**EXERCISE INSTRUCTIONS:** Among the entries below, only the lines from the one with "Give the box" through the one with "the code in" are to be retyped, exactly and without pictures.

======

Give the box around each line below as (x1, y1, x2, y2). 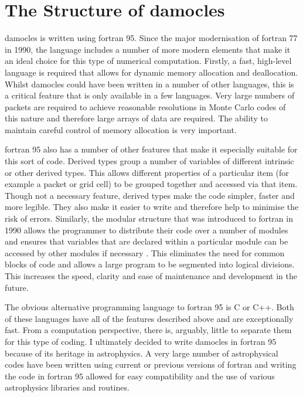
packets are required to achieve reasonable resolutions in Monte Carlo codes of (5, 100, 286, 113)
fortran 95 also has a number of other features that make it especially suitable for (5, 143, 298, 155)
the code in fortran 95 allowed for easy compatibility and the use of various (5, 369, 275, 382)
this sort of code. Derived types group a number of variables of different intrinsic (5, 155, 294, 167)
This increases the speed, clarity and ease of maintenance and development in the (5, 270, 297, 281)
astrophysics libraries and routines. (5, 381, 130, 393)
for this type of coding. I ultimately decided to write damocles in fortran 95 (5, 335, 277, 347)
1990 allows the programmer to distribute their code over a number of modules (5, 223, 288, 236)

======

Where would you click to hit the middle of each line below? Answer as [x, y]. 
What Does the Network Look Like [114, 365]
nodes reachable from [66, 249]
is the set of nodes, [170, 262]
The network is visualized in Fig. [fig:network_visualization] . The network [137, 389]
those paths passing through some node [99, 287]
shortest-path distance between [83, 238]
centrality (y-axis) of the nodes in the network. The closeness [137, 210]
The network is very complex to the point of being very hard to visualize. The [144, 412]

======

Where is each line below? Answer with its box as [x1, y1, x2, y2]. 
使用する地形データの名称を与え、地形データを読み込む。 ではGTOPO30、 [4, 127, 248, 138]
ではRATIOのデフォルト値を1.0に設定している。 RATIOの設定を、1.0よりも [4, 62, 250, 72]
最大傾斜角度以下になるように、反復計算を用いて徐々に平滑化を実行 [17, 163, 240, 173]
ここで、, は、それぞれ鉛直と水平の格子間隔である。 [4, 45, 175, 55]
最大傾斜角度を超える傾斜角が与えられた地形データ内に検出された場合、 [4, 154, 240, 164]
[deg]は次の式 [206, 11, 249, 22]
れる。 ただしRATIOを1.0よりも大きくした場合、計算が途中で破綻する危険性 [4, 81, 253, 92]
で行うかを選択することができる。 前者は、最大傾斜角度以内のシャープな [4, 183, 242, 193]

======

**OUTPUT BELOW:**
Give the box around each line below as (x1, y1, x2, y2). 
packets are required to achieve reasonable resolutions in Monte Carlo codes of (5, 100, 286, 113)
fortran 95 also has a number of other features that make it especially suitable for (5, 143, 298, 155)
the code in fortran 95 allowed for easy compatibility and the use of various (5, 369, 275, 382)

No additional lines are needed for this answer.